Friday, March 17, 2023

Six Questions for Skylar Burris, Editor, Ancient Paths Literary Magazine

Ancient Paths publishes poetry (12 to 60 lines), flash fiction (100 to 1,000 words), and art. “Most genres are acceptable, but literary fiction and contemporary, mainstream fiction will be given preference.” Read the complete guidelines here.

SQF: Why did you start this magazine?

Skyler Burris: I founded Ancient Paths over two decades ago, in 1998. At the time, I thought there was a lack of quality markets for Christian-themed writing. Much of what was available often seemed heavily didactic, and I wanted to provide a forum where writers could explore spiritual themes in a more subtle and nuanced way. Although Ancient Paths contains predominantly Christian content, it publishes works from writers of all faiths and often explores universal spiritual themes.      

SQF: What are the top three things you look for in a submission and why?


1. A great opening line (or two or three). This is most important when it comes to fiction submissions. After seeing hundreds of stories cross my desk, I need the first sentence or two of a story to hook me as a reader to propel me to keep reading.  
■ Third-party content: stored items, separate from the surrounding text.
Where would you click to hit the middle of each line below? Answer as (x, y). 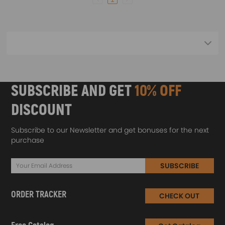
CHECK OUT (180, 196)
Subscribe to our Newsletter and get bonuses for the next (110, 130)
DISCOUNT (42, 110)
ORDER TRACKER (39, 194)
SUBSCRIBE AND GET (73, 91)
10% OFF (158, 91)
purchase (28, 140)
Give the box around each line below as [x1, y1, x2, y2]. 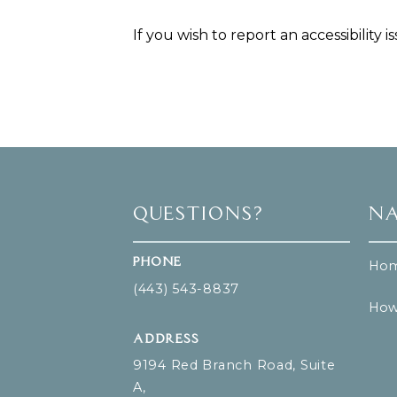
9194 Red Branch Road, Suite [133, 356, 336, 373]
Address [133, 332, 199, 346]
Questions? [133, 206, 264, 224]
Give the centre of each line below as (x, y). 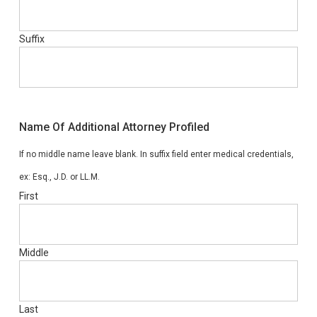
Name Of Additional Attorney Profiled (114, 127)
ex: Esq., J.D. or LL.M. (59, 177)
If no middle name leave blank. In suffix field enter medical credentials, (156, 154)
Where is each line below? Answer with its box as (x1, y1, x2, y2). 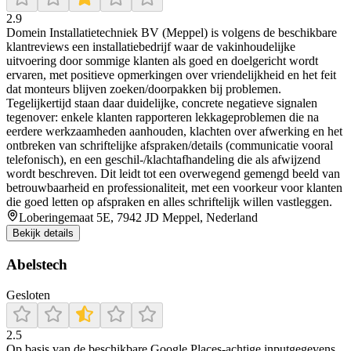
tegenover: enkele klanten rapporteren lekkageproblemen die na (6, 110, 319, 125)
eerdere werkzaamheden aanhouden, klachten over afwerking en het (6, 125, 342, 139)
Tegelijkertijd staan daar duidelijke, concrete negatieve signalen (6, 96, 317, 110)
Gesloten (6, 288, 50, 302)
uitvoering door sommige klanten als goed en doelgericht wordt (6, 54, 318, 68)
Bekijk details (13, 227, 74, 240)
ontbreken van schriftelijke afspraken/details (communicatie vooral (6, 139, 333, 153)
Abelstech (6, 255, 67, 273)
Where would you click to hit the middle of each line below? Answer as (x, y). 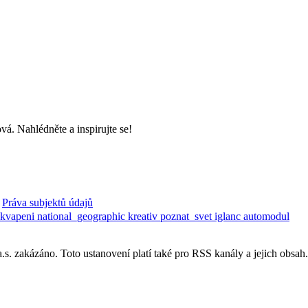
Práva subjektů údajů (47, 203)
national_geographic (82, 217)
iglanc (229, 217)
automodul (266, 217)
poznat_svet (187, 217)
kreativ (144, 217)
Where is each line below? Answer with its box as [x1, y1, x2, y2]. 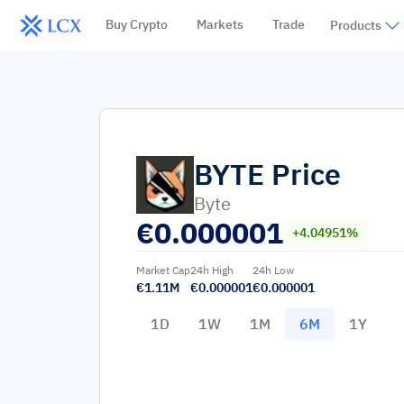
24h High [190, 263, 234, 277]
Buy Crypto [105, 16, 168, 32]
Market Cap [136, 263, 190, 277]
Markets [196, 16, 243, 32]
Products [329, 17, 381, 33]
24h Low [252, 263, 294, 277]
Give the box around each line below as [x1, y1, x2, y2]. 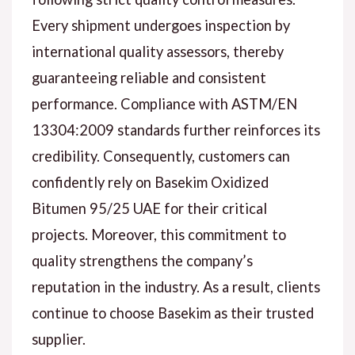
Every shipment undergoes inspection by [31, 17, 290, 35]
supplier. [31, 330, 86, 349]
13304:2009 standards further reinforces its [31, 121, 320, 139]
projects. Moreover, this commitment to [31, 226, 286, 244]
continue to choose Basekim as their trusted [31, 304, 314, 323]
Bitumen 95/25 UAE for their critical [31, 200, 267, 218]
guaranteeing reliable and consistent [31, 69, 266, 87]
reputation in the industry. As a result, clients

2. A smooth flow and a good "sound." In poetry, this means consistent meter or rhythm. In fiction, this means the prose should move along at a steady pace. In either case, the work should be enjoyable to read aloud.  

3. An emotional impact. Above all, I want to feel something when I read your poem or work of short fiction. Whether it moves me to think, ask deep questions, reflect nostalgically, laugh, or cry - a submission has a much greater chance of acceptance if it leaves a mark.     


SQF: What most often turns you off to a submission?

SB: When it's clear the writer didn't bother to read the guidelines that are clearly posted and easy to access on the website. This is obvious when a writer sends a type of writing I don't publish at all, when a writer doesn't follow the format requested for submission, or when a writer sends a submission that is too long. An even worse turn-off is a cover letter that states, "I know your submission guidelines say ____, BUT...." 

The second thing that most turns me off is didacticism within a work. A work should communicate its theme or message without beating the reader over the head with it. 

SQF: What do you look for in the opening paragraph(s)/stanza(s) of a submission?

SB: As I mentioned earlier, a line (or lines) that will make me want to keep reading. I want to get a sense that I'm going to care where the story (or its characters) end up.   When it comes to poetry, I want to know from the first line that the writing is going to show a solid grasp of "sound."   

SQF: What would you like readers to know about your editing and writing services?

SB: I provide detailed line editing services to authors who plan to self-publish or who are honing their manuscripts for submission to traditional publishers.  I offer a free sample edit to allow prospective clients to evaluate my services.  

SQF: What one question on this topic do you wish I'd asked that I didn't? And how would you answer it?

SB: Maybe - What sorts of works do you avoid publishing? In my case, I would answer stream-of-conscious writings, stories with explicit sexual content, devotions, nonfiction pieces, and simple retellings of Bible stories.


Thank you, Skylar. We all appreciate your taking time from your busy schedule to participate in this project.